И вспомнил речи придворного лекаря
хана Кубилая, христианина, итальянца Айсе: «Если хочешь, чтобы тебе поверили,
никогда не рассказывай всю правду, а только её половину. Потому что жизнь уготовляет
каждому столь невероятные испытания, что ни один сказочник не придумает».

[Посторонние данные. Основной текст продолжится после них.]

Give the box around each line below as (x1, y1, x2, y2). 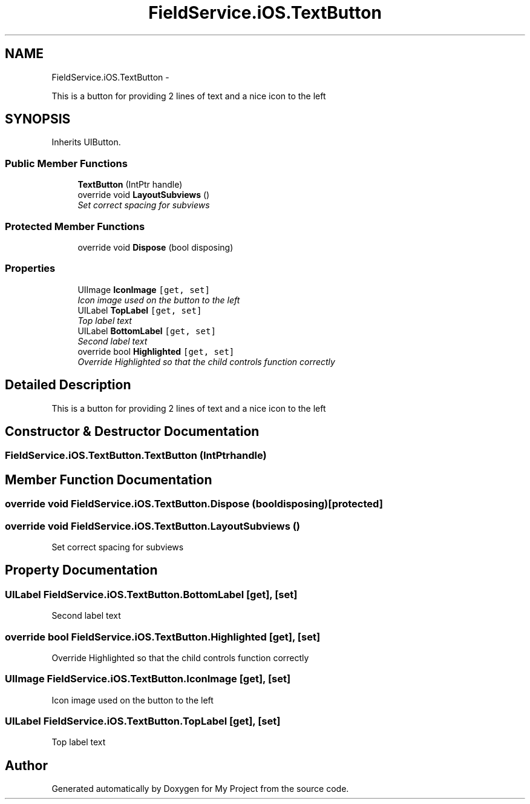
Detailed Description (5, 377, 131, 393)
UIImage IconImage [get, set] (77, 284, 210, 295)
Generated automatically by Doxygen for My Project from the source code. (51, 783, 349, 794)
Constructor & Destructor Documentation (5, 423, 260, 439)
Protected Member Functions (5, 220, 145, 232)
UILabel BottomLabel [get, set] (77, 325, 216, 336)
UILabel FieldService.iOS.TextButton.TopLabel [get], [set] (5, 715, 281, 728)
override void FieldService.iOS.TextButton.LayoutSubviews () (5, 519, 301, 532)
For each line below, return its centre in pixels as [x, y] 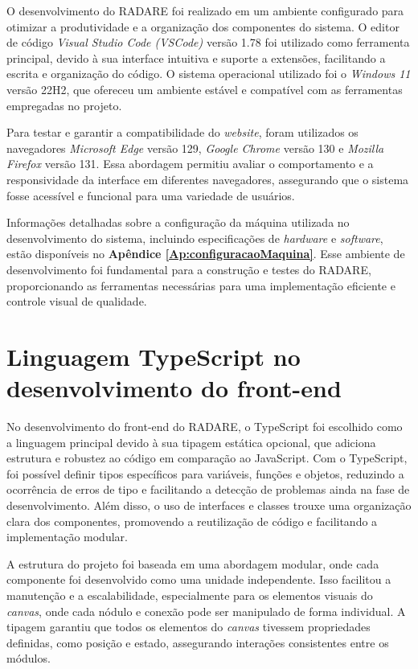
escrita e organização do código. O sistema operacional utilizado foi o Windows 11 [209, 74]
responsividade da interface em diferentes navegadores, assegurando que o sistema [208, 179]
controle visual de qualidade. [77, 301]
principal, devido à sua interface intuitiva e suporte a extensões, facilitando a [196, 57]
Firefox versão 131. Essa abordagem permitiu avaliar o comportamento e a [190, 164]
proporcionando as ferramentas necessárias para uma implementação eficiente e [201, 285]
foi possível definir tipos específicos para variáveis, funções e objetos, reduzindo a [205, 473]
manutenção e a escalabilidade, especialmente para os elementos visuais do [190, 595]
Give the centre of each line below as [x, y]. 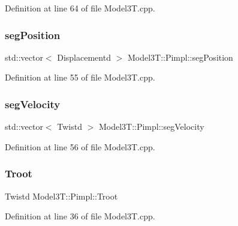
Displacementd [84, 57]
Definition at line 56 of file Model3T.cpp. [80, 146]
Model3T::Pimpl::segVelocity [151, 127]
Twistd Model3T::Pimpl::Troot [61, 196]
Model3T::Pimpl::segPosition [180, 57]
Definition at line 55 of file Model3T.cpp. [80, 77]
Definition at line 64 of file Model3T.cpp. [80, 8]
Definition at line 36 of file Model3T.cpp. [80, 216]
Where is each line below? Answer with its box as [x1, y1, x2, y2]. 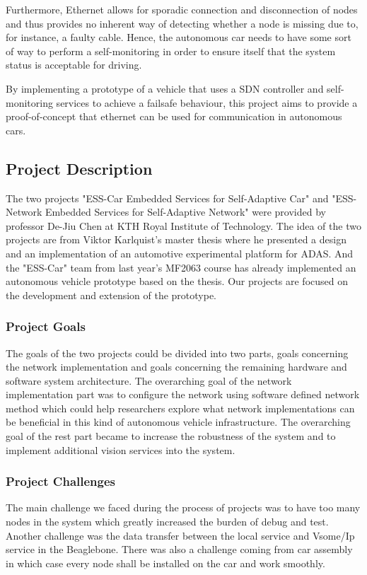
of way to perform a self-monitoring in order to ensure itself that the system [6, 43, 336, 58]
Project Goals [6, 318, 86, 335]
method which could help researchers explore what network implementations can [6, 400, 355, 415]
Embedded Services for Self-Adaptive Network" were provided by [45, 204, 326, 219]
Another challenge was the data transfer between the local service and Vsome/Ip [6, 528, 355, 542]
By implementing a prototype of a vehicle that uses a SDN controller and [6, 81, 324, 95]
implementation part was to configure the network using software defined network [6, 387, 360, 402]
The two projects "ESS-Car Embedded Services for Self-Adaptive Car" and [6, 190, 329, 205]
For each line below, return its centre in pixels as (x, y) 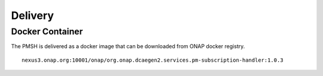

И господин Марко решил жить дальше в нелюбимой Венеции, по завету Айсе. Если и рассказывал что-нибудь диковинное, то с такой лукавой улыбкой, что за ней явно читалось: «каково я над вами подшутил?»
Нет, не радостным было второе
возвращение господина Марко. Сидя в тюрьме и рассказывая Рустичиано о своей
жизни в Китае, он словно вновь в эту жизнь окунулся и сейчас во второй раз как
бы сам себя исторгал, с плотью и кровью, из мира, которым он даже и сам не
знал, как дорожил...
* * *
Итак, господин Марко Поло вновь
вернулся в Венецию из тюремного заключения. Он по-прежнему изумлял своих
сограждан необыкновенными историями обо всём, что видел и пережил в загадочных
восточных странах, а также показывал иногда привезённые издалека сокровища, за
что и был окончательно прозван «Господин Миллион».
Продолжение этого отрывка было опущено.